Question

Escape velocity of a body from earth is 11.2 km/s. If the radius of a planet be one-third the radius of earth and mass be one-sixth that of earth, the escape velocity from the planet is:

• A. 11.2 km/s
• B. 8.4 km/s
• C. 4.2 km/s
• D. 7.9 km/s

Answer 1

The Correct Option is D

Solution: The escape velocity \( V_e \) from a celestial body is given by the formula:

\[ V_e = \sqrt{\frac{2GM}{R}}, \]

where:
- \( G \) is the gravitational constant,
- \( M \) is the mass of the body,
- \( R \) is the radius of the body.

Given Values for Earth: Escape velocity from Earth, \( V_{e,\text{earth}} = 11.2 \, \text{km/s} \). For Earth, let:
Mass \( M_e \) and radius \( R_e \) be constants.

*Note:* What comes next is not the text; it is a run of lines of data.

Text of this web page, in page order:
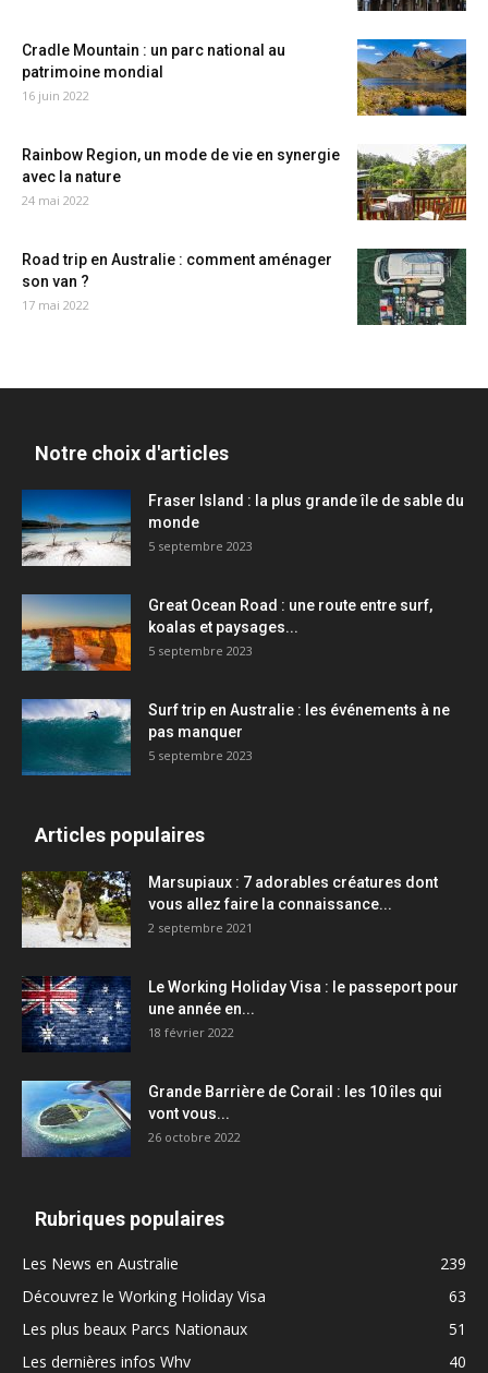
Cradle Mountain : un parc national au
patrimoine mondial
16 juin 2022
Rainbow Region, un mode de vie en synergie
avec la nature
24 mai 2022
Road trip en Australie : comment aménager
son van ?
17 mai 2022
Notre choix d'articles
Fraser Island : la plus grande île de sable du
monde
5 septembre 2023
Great Ocean Road : une route entre surf,
koalas et paysages...
5 septembre 2023
Surf trip en Australie : les événements à ne
pas manquer
5 septembre 2023
Articles populaires
Marsupiaux : 7 adorables créatures dont
vous allez faire la connaissance...
2 septembre 2021
Le Working Holiday Visa : le passeport pour
une année en...
18 février 2022
Grande Barrière de Corail : les 10 îles qui
vont vous...
26 octobre 2022
Rubriques populaires
Les News en Australie
239
Découvrez le Working Holiday Visa
63
Les plus beaux Parcs Nationaux
51
Les dernières infos Whv
40
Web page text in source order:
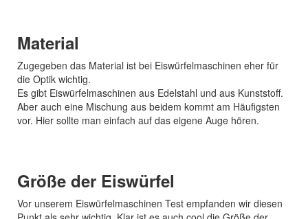
Material
Zugegeben das Material ist bei Eiswürfelmaschinen eher für
die Optik wichtig.
Es gibt Eiswürfelmaschinen aus Edelstahl und aus Kunststoff.
Aber auch eine Mischung aus beidem kommt am Häufigsten
vor. Hier sollte man einfach auf das eigene Auge hören.
Größe der Eiswürfel
Vor unserem Eiswürfelmaschinen Test empfanden wir diesen
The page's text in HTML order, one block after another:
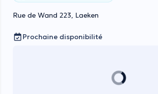
Rue de Wand 223, Laeken
Prochaine disponibilité
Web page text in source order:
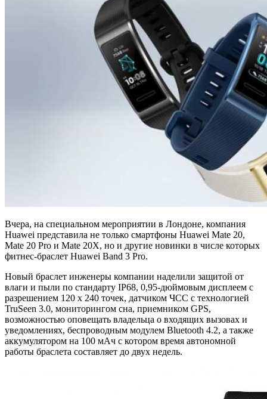
Вчера, на специальном мероприятии в Лондоне, компания
Huawei представила не только смартфоны Huawei Mate 20,
Mate 20 Pro и Mate 20X, но и другие новинки в числе которых
фитнес-браслет Huawei Band 3 Pro.
Новый браслет инженеры компании наделили защитой от
влаги и пыли по стандарту IP68, 0,95-дюймовым дисплеем с
разрешением 120 х 240 точек, датчиком ЧСС с технологией
TruSeen 3.0, мониторингом сна, приемником GPS,
возможностью оповещать владельца о входящих вызовах и
уведомлениях, беспроводным модулем Bluetooth 4.2, а также
аккумулятором на 100 мАч с котором время автономной
работы браслета составляет до двух недель.
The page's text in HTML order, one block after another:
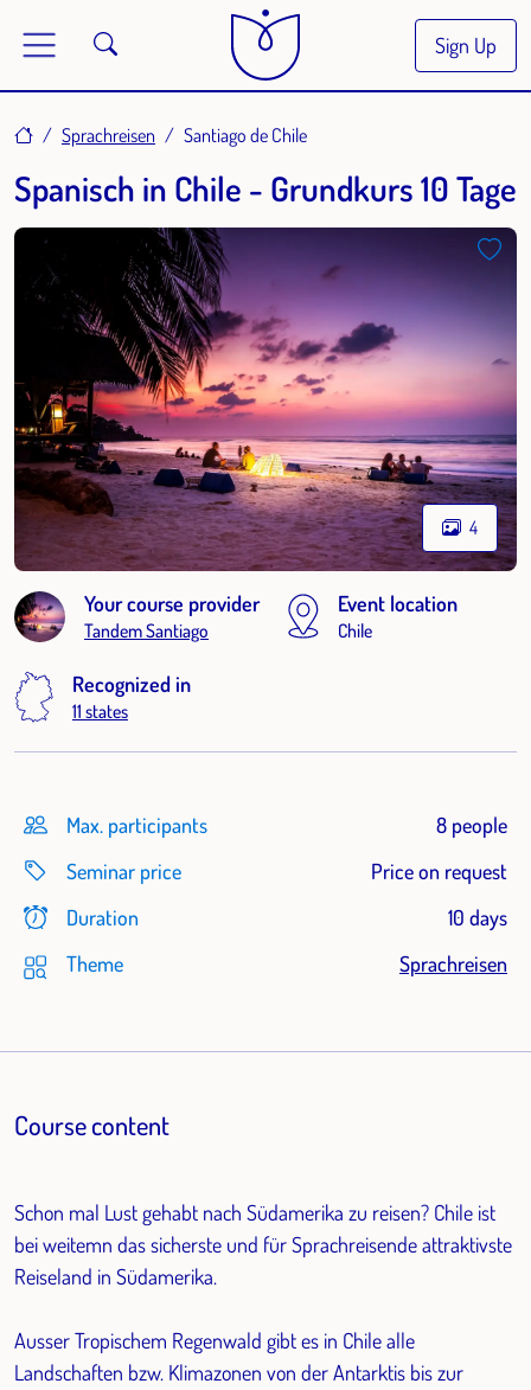
Sign Up
HomeSprachreisen Santiago de Chile
Spanisch in Chile - Grundkurs 10 Tage
4
Your course provider
Tandem Santiago
Event location
Chile
Recognized in
11 states
Max. participants
8 people
Seminar price
Price on request
Duration
10 days
Theme
Sprachreisen
Course content
Schon mal Lust gehabt nach Südamerika zu reisen? Chile ist
bei weitemn das sicherste und für Sprachreisende attraktivste
Reiseland in Südamerika.
Ausser Tropischem Regenwald gibt es in Chile alle
Landschaften bzw. Klimazonen von der Antarktis bis zur
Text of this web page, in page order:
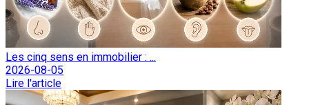
Les cinq sens en immobilier : ...
2026-08-05
Lire l'article
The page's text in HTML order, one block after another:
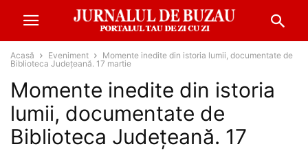
Acasă Eveniment
Momente inedite din istoria lumii, documentate de
Biblioteca Județeană. 17 martie
Momente inedite din istoria
lumii, documentate de
Biblioteca Județeană. 17
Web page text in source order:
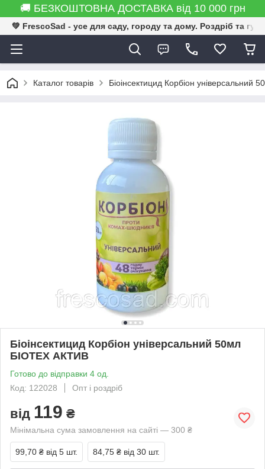
🚚 БЕЗКОШТОВНА ДОСТАВКА від 10 000 грн
💚 FrescoSad - усе для саду, городу та дому. Роздріб та
Каталог товарів Біоінсектицид Корбіон
Біоінсектицид Корбіон унiверсальний 50мл
БІОТЕХ АКТИВ
Готово до відправки 4 од.
Код: 122028
Опт і роздріб
від 119 ₴
Мінімальна сума замовлення на сайті — 300 ₴
99,70 ₴ від 5 шт. 84,75 ₴ від 30 шт.
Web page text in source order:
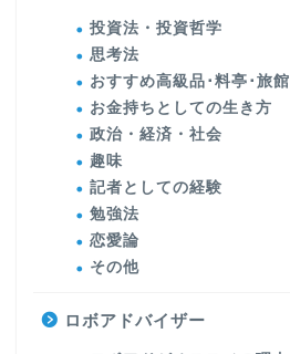
投資法・投資哲学
思考法
おすすめ高級品･料亭･旅館
お金持ちとしての生き方
政治・経済・社会
趣味
記者としての経験
勉強法
恋愛論
その他
ロボアドバイザー

For the Planet: The radius of the planet \( R_p = \frac{1}{3} R_e \). The mass of the planet \( M_p = \frac{1}{6} M_e \).

Calculating Escape Velocity for the Planet: Substituting the values into the escape velocity formula:

\[ V_{e,\text{planet}} = \sqrt{\frac{2G \left( \frac{1}{6} M_e \right)}{\frac{1}{3} R_e}}. \]

Simplifying the expression:

\[ V_{e,\text{planet}} = \sqrt{\frac{2GM_e}{R_e}} \times \sqrt{\frac{1}{6} \times 3}. \]

Thus, it can be expressed as:

\[ V_{e,\text{planet}} = V_{e,\text{earth}} \times \sqrt{\frac{1}{2}}. \]

Substituting \( V_{e,\text{earth}} = 11.2 \, \text{km/s} \):

\[ V_{e,\text{planet}} = 11.2 \times \sqrt{\frac{1}{2}} = 11.2 \times 0.7071 \approx 7.9 \, \text{km/s}. \]

Thus, the escape velocity from the planet is: 7.9 km/s.